■ WHAT YOU NEED TO DO: Exactly the lines from the one containing "In order to clear" through the one containing "pixels as (x, y)" in the listing below are to be copied, with the pictures left out.

'''

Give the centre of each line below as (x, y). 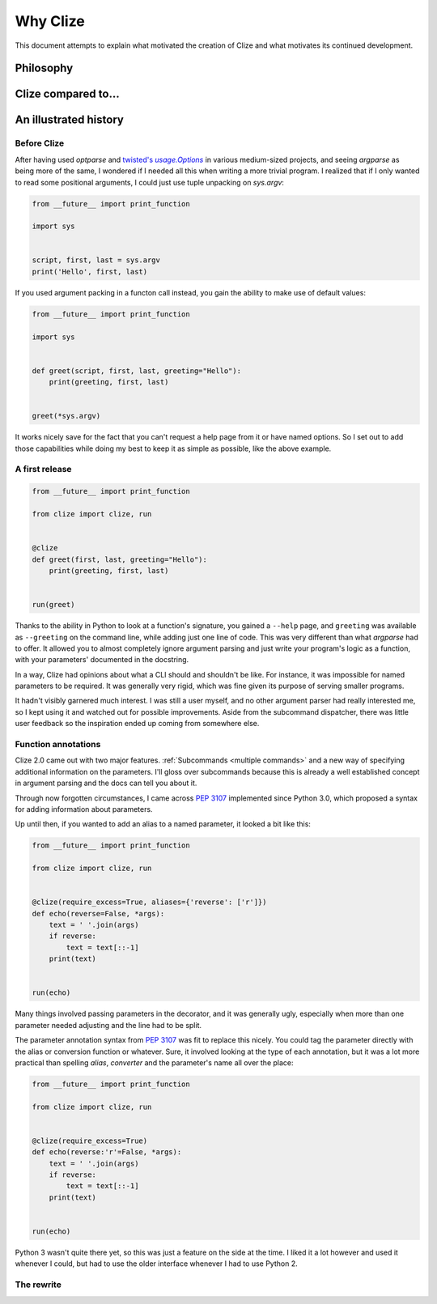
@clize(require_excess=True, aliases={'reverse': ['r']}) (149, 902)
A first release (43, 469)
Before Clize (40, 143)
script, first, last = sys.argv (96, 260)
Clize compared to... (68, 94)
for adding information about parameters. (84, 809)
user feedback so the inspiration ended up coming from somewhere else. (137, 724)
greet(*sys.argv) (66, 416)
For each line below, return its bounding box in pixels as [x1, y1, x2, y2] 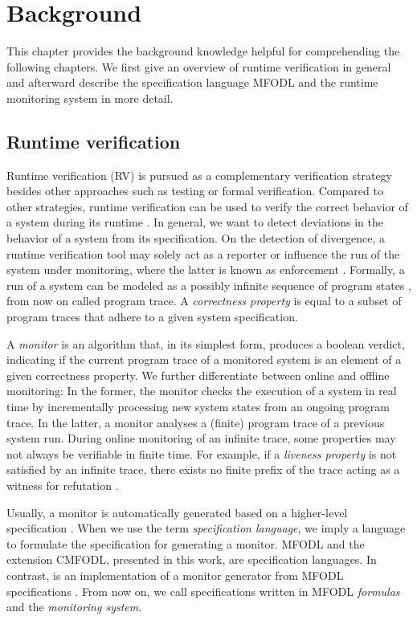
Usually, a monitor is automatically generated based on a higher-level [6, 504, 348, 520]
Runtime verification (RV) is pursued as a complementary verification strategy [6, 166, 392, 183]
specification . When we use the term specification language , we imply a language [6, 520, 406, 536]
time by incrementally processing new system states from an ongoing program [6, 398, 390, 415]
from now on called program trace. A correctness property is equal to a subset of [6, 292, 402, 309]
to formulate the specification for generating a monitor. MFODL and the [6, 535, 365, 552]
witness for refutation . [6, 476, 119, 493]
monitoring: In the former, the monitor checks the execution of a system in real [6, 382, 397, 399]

'''
'''

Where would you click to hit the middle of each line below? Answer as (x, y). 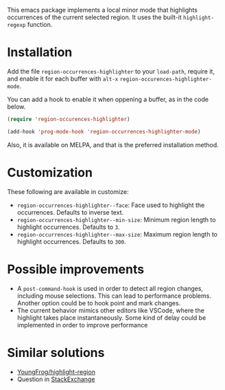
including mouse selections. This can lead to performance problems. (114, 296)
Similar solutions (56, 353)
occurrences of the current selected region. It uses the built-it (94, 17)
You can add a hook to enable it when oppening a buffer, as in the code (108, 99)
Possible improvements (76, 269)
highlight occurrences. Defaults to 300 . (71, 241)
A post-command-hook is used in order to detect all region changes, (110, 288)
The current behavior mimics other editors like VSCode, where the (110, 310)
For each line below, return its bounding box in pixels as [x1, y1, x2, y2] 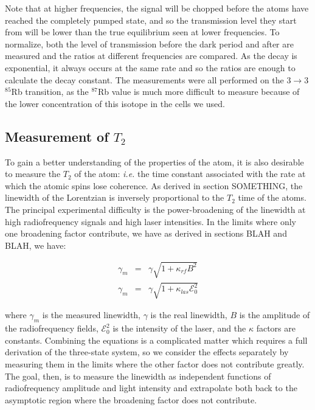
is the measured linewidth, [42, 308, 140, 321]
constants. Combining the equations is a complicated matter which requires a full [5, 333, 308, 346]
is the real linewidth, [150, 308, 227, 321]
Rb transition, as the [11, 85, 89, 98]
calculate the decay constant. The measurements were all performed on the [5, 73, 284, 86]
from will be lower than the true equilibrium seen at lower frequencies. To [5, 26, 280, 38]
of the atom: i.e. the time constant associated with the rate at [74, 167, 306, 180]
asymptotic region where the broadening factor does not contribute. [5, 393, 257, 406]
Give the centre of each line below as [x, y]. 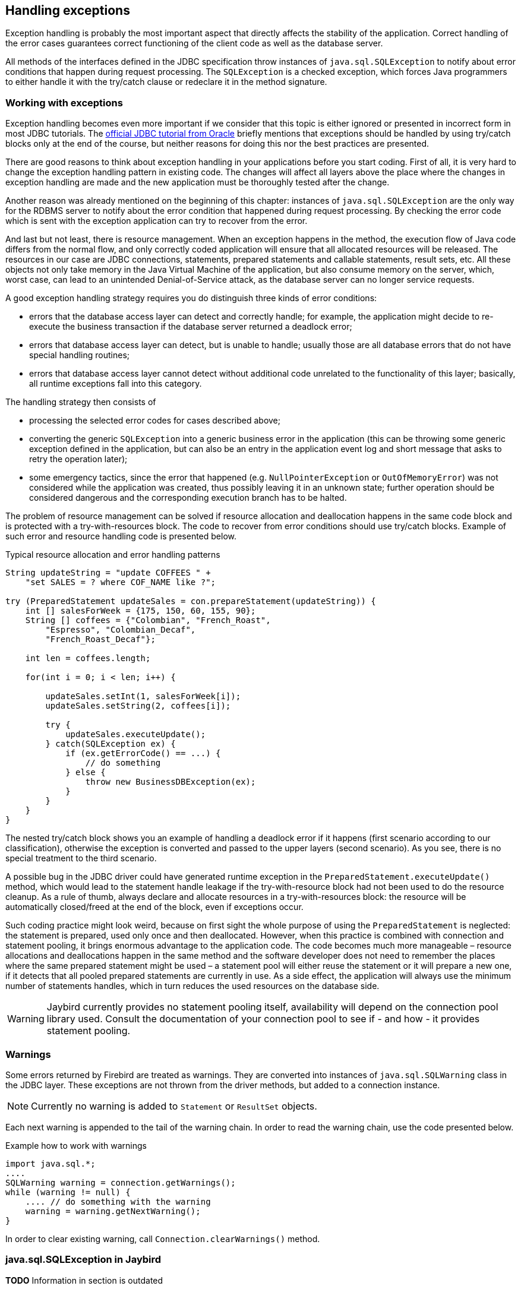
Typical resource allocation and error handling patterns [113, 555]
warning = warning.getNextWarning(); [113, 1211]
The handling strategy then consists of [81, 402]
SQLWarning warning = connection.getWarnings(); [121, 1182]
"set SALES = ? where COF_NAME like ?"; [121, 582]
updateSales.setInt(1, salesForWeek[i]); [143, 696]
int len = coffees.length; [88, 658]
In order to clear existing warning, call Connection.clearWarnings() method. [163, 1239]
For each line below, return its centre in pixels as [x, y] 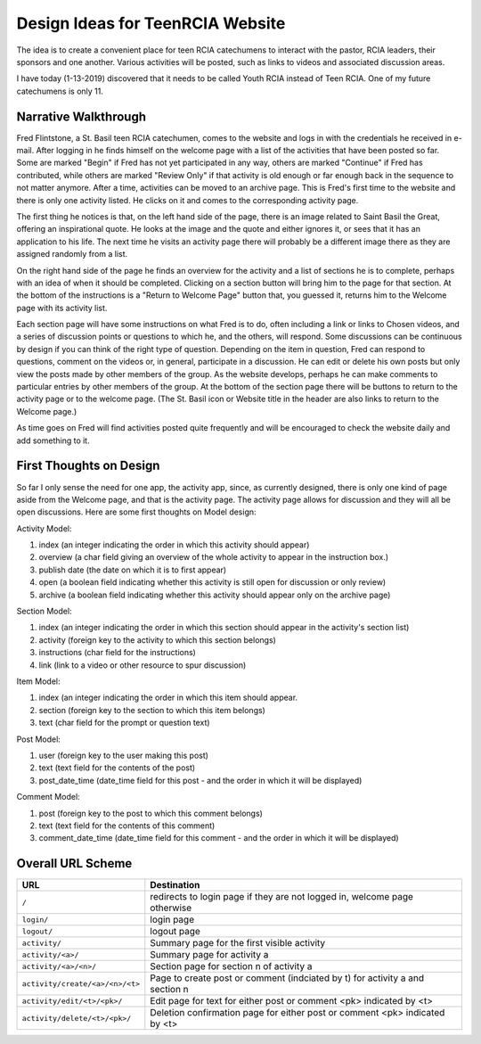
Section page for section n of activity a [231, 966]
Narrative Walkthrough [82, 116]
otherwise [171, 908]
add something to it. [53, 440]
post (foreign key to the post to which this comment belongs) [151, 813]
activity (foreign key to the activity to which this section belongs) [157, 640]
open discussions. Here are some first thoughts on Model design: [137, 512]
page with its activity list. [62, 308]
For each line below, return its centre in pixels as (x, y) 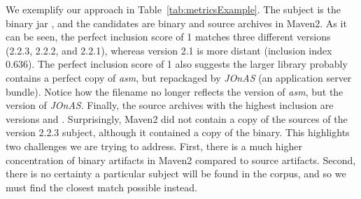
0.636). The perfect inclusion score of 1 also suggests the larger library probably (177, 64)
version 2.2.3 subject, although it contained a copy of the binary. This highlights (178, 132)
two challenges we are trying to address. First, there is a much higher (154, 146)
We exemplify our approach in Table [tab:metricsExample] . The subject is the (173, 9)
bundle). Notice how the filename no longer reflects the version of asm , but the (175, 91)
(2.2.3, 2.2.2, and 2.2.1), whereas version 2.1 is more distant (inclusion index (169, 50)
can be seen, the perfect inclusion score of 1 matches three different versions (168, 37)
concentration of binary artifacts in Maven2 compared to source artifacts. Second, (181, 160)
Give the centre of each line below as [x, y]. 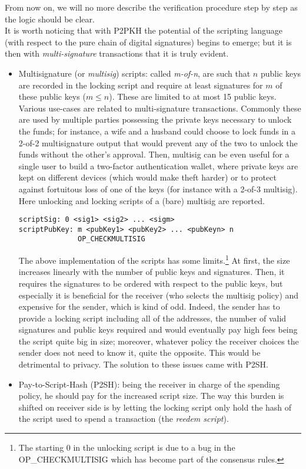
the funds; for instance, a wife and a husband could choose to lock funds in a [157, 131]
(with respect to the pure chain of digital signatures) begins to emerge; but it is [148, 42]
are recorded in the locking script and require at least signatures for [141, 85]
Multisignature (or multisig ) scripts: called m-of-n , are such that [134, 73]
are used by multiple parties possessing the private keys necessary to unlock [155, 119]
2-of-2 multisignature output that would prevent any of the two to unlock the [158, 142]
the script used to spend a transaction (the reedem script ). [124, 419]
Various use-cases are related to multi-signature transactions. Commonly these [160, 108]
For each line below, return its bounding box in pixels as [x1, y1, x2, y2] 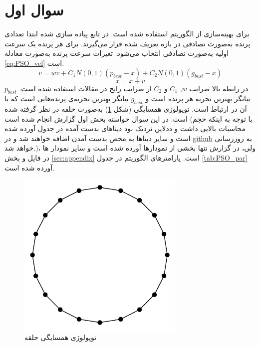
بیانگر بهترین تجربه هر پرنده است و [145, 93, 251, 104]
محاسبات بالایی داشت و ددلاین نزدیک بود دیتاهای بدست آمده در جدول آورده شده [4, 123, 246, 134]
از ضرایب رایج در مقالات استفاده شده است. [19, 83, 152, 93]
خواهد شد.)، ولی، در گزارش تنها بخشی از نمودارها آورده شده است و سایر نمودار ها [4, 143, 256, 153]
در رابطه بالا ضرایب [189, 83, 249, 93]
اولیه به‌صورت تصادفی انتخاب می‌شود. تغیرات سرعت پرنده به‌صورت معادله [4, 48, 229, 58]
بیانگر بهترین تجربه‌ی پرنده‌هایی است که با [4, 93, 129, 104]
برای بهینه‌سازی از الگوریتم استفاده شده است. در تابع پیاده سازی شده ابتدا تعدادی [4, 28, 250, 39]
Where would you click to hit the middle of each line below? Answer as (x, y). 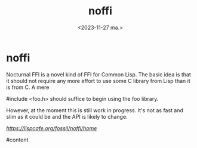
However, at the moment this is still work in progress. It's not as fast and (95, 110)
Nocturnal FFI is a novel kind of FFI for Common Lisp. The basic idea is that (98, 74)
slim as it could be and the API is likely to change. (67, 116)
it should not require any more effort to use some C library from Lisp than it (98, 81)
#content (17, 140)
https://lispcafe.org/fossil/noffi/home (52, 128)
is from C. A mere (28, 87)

'''

■ WRITTEN SOLUTION:
In order to clear existing warning, call Connection.clearWarnings() method. [163, 1239]
For each line below, return its centre in pixels as [x, y] 
Section page for section n of activity a [231, 966]
Narrative Walkthrough [82, 116]
otherwise [171, 908]
add something to it. [53, 440]
post (foreign key to the post to which this comment belongs) [151, 813]
activity (foreign key to the activity to which this section belongs) [157, 640]
open discussions. Here are some first thoughts on Model design: [137, 512]
page with its activity list. [62, 308]
For each line below, return its centre in pixels as (x, y) 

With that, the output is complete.